Submitted via IRC for TheMightyBuzzard

A couple of Time Warner shareholders went after CNN CEO Jeff Bewkes Thursday in LA at a Time Warner shareholders meeting [...] David Almasi, the Veep of the National Center for Public Policy Research1, a conservative communications and research foundation, is in LA to question Bewkes. Both Almasi and President David Ridenour are Time Warner shareholders.

[...] “Mr. Bewkes, we have urged you many times to make CNN more objective,” Almasi said in his statement. “You have admitted to us in 2014 the need for more balance. We praised you last year after CNN President Jeffrey Zucker also acknowledged this and acted on the need for more diverse views. But bias is apparently worse than ever. As shareholders, we are concerned about the repetitional risk to our investment in Time Warner as CNN appears to be a key player in the war against the Trump presidency.”

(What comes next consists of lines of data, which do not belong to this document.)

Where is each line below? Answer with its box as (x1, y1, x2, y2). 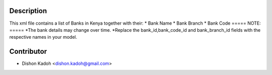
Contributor (9, 47, 47, 56)
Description (9, 7, 47, 15)
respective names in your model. (9, 34, 78, 40)
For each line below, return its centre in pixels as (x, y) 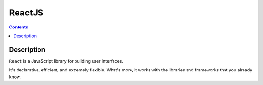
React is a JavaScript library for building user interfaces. (66, 61)
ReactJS (26, 13)
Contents (19, 27)
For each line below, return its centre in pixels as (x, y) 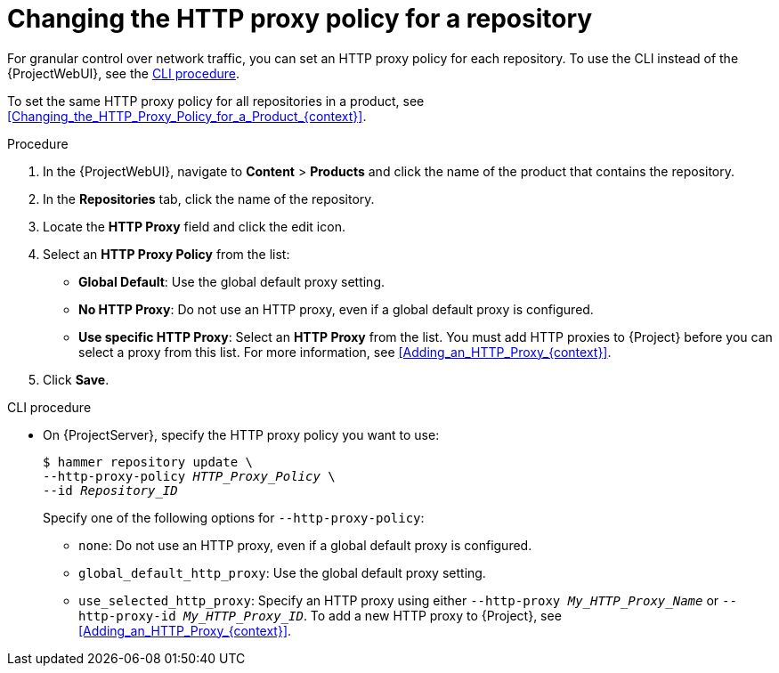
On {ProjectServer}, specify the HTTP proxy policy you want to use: (241, 434)
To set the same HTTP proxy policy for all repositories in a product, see (216, 101)
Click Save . (76, 379)
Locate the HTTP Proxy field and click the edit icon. (194, 226)
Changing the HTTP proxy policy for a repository (300, 19)
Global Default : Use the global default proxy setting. (231, 281)
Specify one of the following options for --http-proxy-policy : (234, 517)
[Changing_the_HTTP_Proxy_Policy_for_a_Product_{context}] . (187, 116)
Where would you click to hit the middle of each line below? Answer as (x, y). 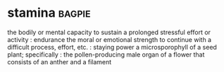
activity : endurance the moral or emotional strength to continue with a (110, 39)
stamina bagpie (49, 13)
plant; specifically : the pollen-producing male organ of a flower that (106, 55)
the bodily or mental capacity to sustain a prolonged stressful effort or (109, 32)
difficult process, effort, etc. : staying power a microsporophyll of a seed (112, 47)
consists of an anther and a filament (60, 62)
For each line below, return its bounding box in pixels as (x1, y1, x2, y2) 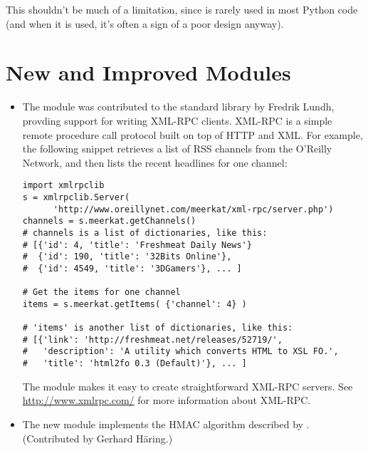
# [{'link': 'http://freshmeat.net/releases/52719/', (22, 334, 283, 345)
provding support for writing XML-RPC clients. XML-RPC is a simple (22, 113, 332, 128)
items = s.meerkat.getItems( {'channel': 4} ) (22, 299, 247, 309)
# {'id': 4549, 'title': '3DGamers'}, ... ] (22, 263, 242, 274)
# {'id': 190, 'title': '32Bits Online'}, (22, 252, 232, 262)
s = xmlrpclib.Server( (22, 192, 130, 202)
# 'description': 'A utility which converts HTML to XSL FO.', (22, 346, 339, 357)
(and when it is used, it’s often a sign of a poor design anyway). (6, 16, 284, 31)
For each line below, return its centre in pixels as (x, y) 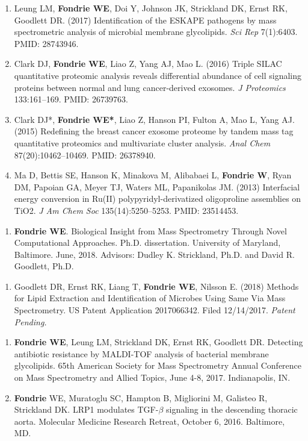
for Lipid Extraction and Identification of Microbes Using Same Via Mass (150, 298)
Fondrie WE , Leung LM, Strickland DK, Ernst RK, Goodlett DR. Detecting (159, 342)
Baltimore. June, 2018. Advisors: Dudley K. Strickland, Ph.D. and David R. (154, 254)
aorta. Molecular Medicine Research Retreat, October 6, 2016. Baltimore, (149, 421)
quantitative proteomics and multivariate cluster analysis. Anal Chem (142, 142)
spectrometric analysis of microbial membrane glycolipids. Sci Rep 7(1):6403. (156, 32)
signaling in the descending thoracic (232, 409)
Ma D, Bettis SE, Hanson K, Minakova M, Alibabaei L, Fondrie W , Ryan (153, 175)
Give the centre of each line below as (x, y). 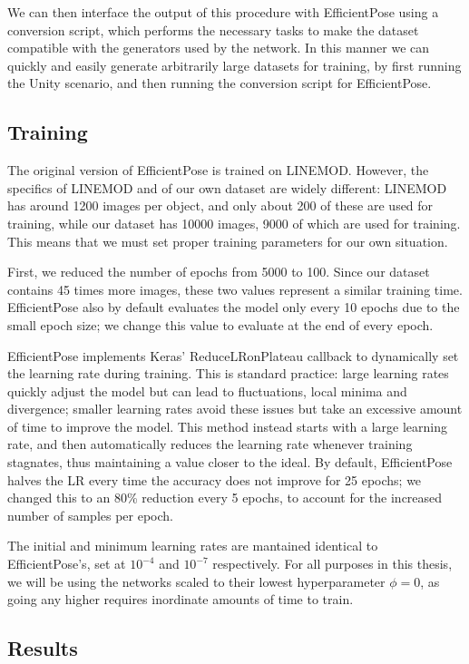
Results (43, 648)
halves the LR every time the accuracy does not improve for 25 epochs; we (215, 479)
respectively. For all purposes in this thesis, (332, 564)
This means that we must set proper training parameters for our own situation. (228, 241)
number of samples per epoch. (91, 515)
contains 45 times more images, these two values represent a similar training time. (235, 289)
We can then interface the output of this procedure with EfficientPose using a (223, 12)
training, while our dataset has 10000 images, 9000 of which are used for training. (234, 223)
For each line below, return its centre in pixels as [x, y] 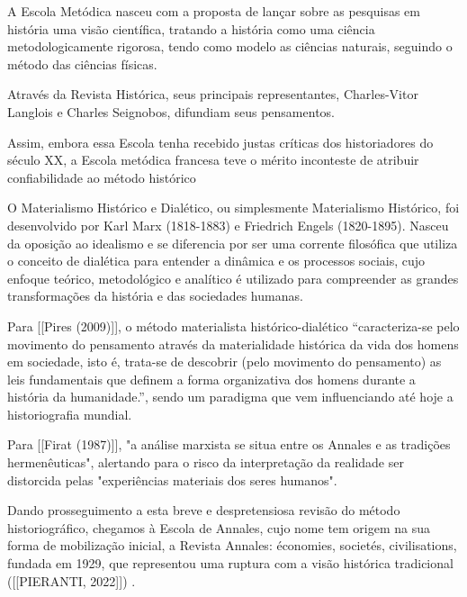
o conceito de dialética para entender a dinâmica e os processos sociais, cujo [216, 261]
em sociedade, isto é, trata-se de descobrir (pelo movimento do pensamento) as [225, 362]
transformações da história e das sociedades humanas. [155, 296]
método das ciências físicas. [82, 63]
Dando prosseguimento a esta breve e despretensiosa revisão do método [204, 510]
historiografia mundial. [70, 414]
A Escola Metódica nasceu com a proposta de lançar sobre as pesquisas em [214, 11]
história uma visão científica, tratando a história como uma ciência [191, 28]
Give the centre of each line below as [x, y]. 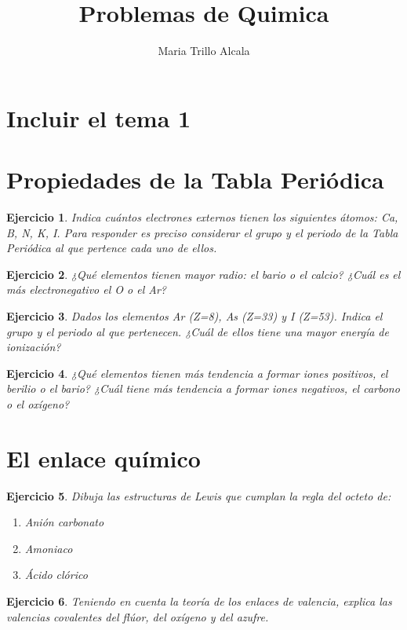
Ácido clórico [56, 575]
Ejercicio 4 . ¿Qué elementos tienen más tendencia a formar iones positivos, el [197, 373]
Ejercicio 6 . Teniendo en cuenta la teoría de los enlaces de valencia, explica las [199, 601]
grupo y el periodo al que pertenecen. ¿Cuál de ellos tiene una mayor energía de [198, 331]
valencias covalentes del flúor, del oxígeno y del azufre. [138, 616]
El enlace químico [104, 458]
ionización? [34, 347]
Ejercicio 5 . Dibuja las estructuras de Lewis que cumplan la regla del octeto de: [199, 495]
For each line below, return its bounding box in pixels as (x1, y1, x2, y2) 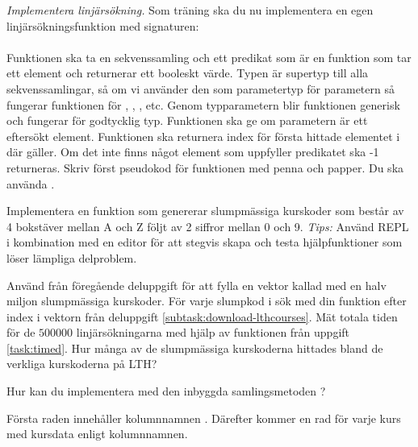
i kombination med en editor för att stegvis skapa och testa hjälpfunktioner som (6, 234, 403, 250)
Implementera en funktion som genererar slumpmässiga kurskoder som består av (6, 202, 404, 219)
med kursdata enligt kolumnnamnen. (6, 425, 188, 442)
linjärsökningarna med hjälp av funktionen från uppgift (76, 324, 350, 341)
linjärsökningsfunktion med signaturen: (6, 17, 199, 34)
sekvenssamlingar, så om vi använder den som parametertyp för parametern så (6, 80, 395, 97)
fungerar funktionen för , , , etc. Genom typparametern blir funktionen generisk (6, 96, 400, 113)
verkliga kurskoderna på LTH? (6, 355, 157, 372)
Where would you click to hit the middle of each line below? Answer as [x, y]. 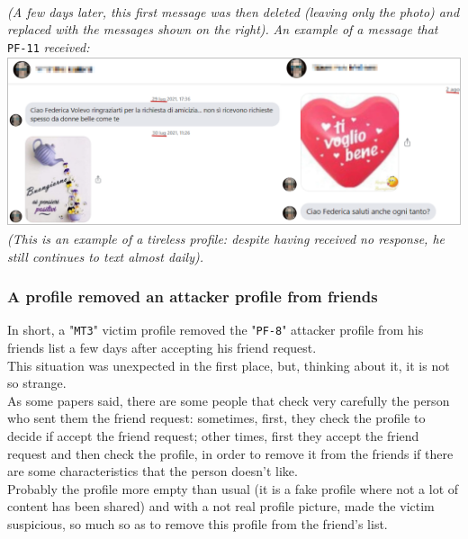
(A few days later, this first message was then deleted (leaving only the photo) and [234, 11]
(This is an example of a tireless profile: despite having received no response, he [226, 238]
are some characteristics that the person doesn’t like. [153, 471]
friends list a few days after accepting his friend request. [162, 348]
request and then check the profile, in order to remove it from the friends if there [230, 453]
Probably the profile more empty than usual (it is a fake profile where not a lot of [233, 488]
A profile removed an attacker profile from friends [193, 296]
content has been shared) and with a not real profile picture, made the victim [221, 506]
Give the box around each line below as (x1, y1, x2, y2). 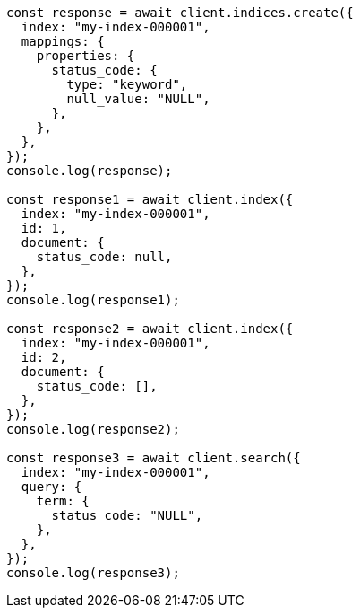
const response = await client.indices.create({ (6, 5, 354, 20)
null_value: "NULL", (66, 92, 210, 106)
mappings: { (21, 34, 105, 48)
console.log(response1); (6, 293, 180, 307)
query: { (21, 479, 82, 494)
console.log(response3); (6, 566, 180, 580)
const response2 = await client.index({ (6, 321, 294, 336)
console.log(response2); (6, 422, 180, 436)
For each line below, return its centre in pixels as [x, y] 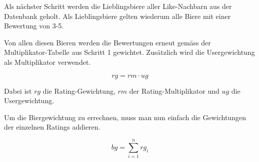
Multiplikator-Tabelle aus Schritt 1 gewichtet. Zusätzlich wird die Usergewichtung [129, 52]
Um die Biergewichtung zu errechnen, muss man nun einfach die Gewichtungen [125, 117]
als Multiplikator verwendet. [47, 62]
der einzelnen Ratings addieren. [52, 127]
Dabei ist [18, 90]
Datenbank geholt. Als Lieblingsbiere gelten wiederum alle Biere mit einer [117, 16]
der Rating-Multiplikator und [174, 90]
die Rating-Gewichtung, [79, 90]
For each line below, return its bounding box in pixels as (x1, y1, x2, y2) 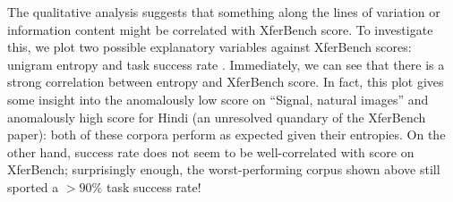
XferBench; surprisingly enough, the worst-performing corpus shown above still (7, 160, 440, 179)
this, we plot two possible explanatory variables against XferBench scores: (7, 38, 412, 56)
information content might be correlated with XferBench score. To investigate (7, 20, 433, 38)
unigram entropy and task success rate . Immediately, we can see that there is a (7, 55, 445, 73)
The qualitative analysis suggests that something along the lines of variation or (7, 3, 440, 21)
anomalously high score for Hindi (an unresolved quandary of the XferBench (7, 107, 426, 126)
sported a (7, 177, 59, 196)
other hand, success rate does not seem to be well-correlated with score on (7, 142, 415, 161)
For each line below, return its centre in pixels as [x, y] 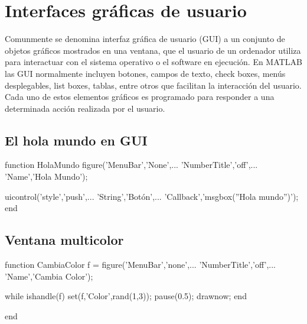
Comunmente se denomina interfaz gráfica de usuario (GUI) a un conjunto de [145, 39]
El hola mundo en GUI [76, 140]
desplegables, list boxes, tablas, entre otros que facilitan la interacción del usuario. [153, 85]
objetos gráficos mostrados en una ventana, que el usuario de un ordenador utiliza [153, 50]
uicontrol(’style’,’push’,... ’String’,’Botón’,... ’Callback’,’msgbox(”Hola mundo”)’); [152, 196]
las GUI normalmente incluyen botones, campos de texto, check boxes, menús [145, 73]
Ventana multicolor [64, 240]
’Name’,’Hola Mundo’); [46, 176]
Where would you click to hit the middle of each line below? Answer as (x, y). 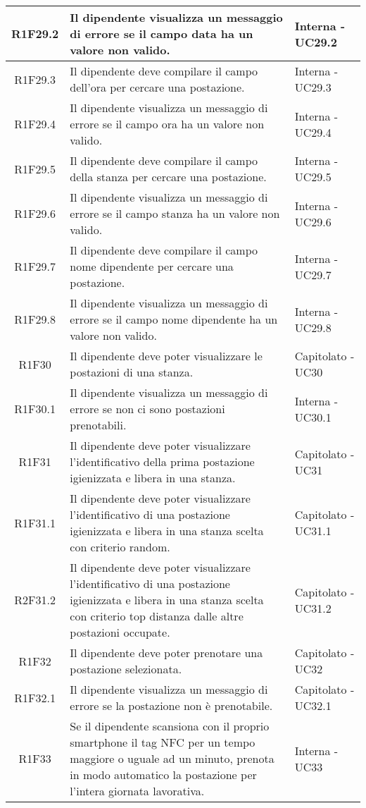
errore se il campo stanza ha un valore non (175, 213)
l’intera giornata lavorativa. (137, 791)
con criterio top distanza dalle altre (157, 616)
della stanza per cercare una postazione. (168, 177)
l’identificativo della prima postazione (162, 461)
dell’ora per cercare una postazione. (157, 87)
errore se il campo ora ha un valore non (167, 124)
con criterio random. (120, 547)
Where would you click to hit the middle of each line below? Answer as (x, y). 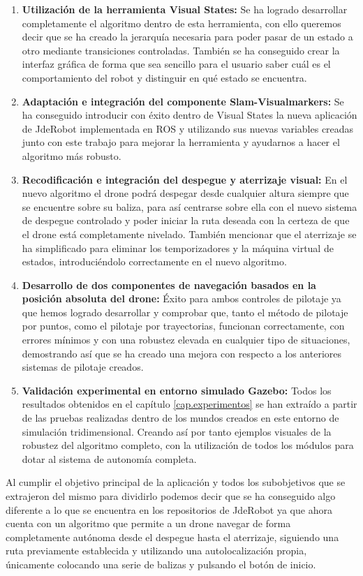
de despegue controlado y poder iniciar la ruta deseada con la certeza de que (186, 220)
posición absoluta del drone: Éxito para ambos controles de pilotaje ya (181, 298)
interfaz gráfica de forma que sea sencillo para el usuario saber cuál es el (176, 64)
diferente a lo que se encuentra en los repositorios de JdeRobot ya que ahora (169, 509)
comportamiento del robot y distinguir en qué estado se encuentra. (164, 77)
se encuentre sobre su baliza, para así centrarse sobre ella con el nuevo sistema (190, 206)
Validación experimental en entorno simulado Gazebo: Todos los (177, 390)
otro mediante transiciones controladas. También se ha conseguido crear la (181, 50)
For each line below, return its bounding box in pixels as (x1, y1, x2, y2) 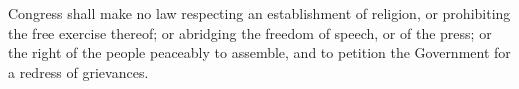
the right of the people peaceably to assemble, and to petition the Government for (8, 42, 511, 63)
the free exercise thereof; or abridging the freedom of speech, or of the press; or (8, 22, 492, 43)
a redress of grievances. (8, 61, 149, 82)
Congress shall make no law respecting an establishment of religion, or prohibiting (8, 3, 511, 23)
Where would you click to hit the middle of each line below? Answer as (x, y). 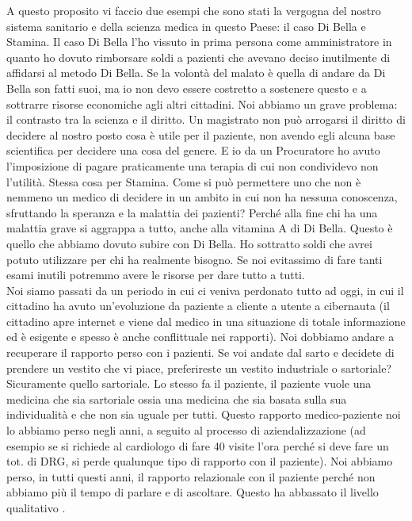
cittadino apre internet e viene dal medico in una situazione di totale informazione (206, 321)
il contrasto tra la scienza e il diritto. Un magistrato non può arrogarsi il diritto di (206, 119)
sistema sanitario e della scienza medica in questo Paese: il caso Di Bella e (186, 26)
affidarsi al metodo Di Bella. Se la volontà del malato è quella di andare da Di (196, 73)
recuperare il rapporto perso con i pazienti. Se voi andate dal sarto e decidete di (200, 352)
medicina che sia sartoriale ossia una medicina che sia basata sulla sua (177, 398)
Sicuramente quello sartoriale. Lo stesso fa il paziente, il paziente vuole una (189, 383)
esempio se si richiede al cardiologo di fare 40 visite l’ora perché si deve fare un (198, 445)
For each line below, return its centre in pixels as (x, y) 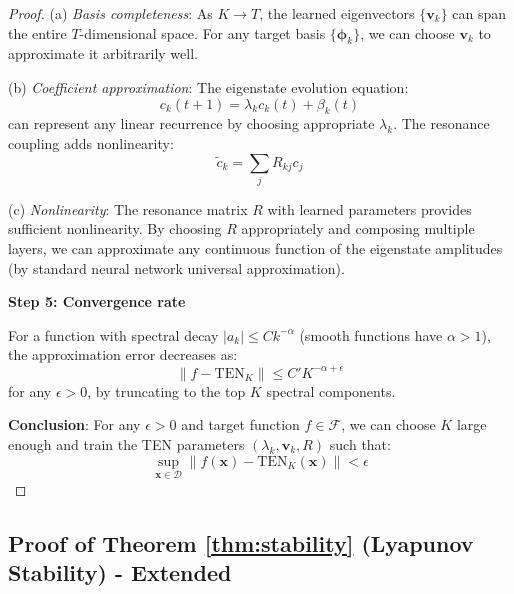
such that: (360, 444)
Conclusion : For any (74, 424)
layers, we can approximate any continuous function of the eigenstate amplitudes (255, 248)
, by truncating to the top (166, 390)
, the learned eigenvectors (337, 13)
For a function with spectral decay (113, 334)
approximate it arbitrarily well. (103, 53)
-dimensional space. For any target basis (202, 32)
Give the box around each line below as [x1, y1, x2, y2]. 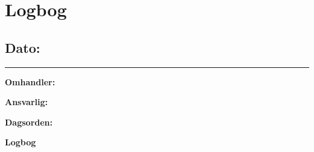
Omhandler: [5, 75, 56, 88]
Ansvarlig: [5, 96, 48, 108]
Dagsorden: [5, 115, 53, 128]
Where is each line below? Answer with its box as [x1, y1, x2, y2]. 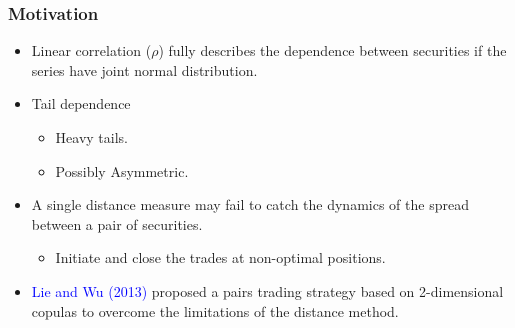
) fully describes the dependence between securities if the [158, 40, 507, 61]
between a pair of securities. [31, 213, 203, 234]
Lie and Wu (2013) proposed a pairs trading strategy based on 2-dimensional [31, 280, 504, 301]
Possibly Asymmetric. [55, 160, 189, 181]
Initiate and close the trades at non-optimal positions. [55, 247, 386, 268]
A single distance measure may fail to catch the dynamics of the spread [31, 194, 469, 215]
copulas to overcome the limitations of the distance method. [31, 300, 399, 321]
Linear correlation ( [31, 40, 152, 61]
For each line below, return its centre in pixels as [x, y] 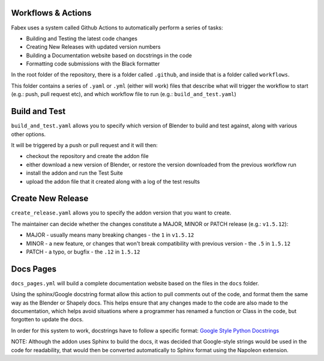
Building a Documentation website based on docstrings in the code [109, 55]
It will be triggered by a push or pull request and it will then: [85, 145]
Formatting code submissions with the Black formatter [93, 64]
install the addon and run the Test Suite [74, 173]
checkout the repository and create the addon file [88, 156]
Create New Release [50, 199]
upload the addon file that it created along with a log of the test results [113, 181]
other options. [28, 134]
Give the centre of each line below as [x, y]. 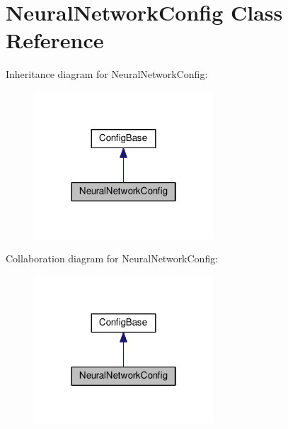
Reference [55, 40]
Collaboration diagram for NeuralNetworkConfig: [112, 258]
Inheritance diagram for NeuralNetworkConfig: [107, 74]
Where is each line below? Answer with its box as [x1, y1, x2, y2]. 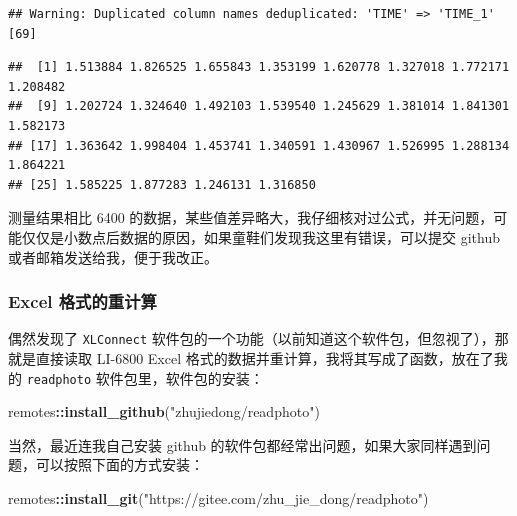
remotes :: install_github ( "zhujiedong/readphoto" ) [8, 401, 320, 422]
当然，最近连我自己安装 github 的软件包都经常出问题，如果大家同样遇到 [8, 434, 477, 455]
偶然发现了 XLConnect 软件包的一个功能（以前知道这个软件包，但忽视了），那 [8, 328, 509, 349]
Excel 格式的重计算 [8, 289, 157, 314]
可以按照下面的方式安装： [35, 454, 204, 475]
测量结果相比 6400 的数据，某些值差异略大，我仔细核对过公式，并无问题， [8, 207, 494, 228]
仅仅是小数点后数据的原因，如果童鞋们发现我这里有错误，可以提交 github [21, 226, 500, 247]
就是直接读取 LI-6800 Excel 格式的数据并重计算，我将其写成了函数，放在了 [8, 348, 494, 368]
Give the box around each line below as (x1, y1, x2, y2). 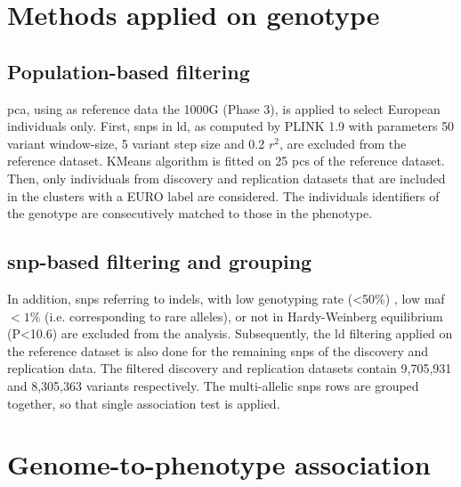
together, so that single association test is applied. (7, 394, 280, 412)
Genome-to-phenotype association (7, 446, 431, 483)
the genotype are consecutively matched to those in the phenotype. (7, 204, 373, 223)
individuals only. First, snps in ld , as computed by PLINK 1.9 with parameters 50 (7, 117, 455, 135)
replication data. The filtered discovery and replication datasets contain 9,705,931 (7, 359, 452, 377)
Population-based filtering (7, 57, 250, 85)
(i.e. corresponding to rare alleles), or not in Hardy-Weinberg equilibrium (44, 306, 443, 325)
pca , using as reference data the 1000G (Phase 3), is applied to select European (7, 99, 441, 118)
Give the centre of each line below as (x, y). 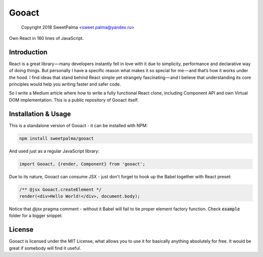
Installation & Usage (40, 114)
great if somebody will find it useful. (45, 248)
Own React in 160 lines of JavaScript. (46, 38)
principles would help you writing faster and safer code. (65, 84)
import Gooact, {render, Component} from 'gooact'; (82, 164)
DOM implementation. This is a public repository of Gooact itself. (74, 100)
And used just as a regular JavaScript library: (54, 151)
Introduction (28, 52)

Almasi cited a Media Research Center2 study of CNN programing for 14 hours and 27 minutes of news coverage back on May 12. The report concluded that all but 68 minutes were devoted to Trump with 96 guests out of 123 being negative.

[...] “I’m inquiring about CNN’s bias and our return on investment,” Almasi continued in his statement. “Half of the American public – which includes potential and current CNN viewers – voted for Trump last November and supports his agenda. CNN acts as if it is part of the anti-Trump resistance. Are you willing to lose viewers, possibly forever, because of the bias?”

Almasi even threatened Bewkes, saying that Media Research Center plans to alert advertisers about news programs that “peddle smear, hate and political extremism.”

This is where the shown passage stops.